Problem ::
Exactly the lines from the one containing "additive risk. It" to the final line below should be output, and no others.

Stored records
☆ ☆ ☆ ☆ ☆ ☆ ☆

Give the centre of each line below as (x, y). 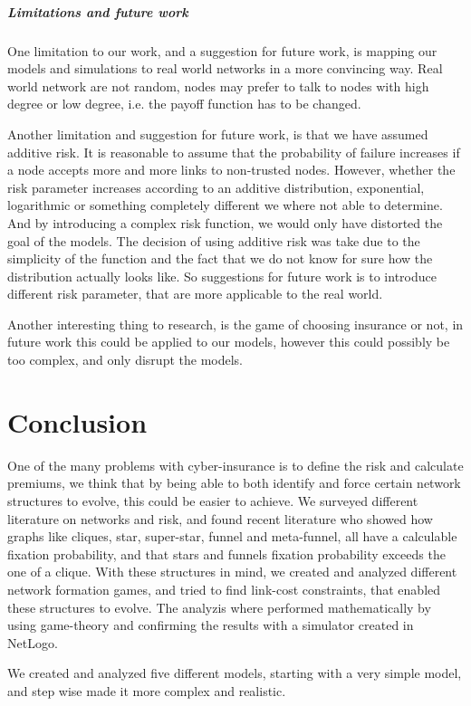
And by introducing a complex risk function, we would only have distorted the (225, 222)
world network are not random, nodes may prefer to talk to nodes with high (218, 86)
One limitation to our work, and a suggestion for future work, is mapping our (222, 50)
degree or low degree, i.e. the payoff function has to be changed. (184, 104)
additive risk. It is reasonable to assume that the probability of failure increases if (234, 152)
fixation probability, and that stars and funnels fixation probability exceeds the (226, 553)
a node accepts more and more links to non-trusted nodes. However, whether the (231, 170)
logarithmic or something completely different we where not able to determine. (225, 205)

☆ ☆ ☆ ☆ ☆ ☆ ☆

Task result ::
additive risk. It is reasonable to assume that the probability of failure increases if (234, 152)
fixation probability, and that stars and funnels fixation probability exceeds the (226, 553)
a node accepts more and more links to non-trusted nodes. However, whether the (231, 170)
logarithmic or something completely different we where not able to determine. (225, 205)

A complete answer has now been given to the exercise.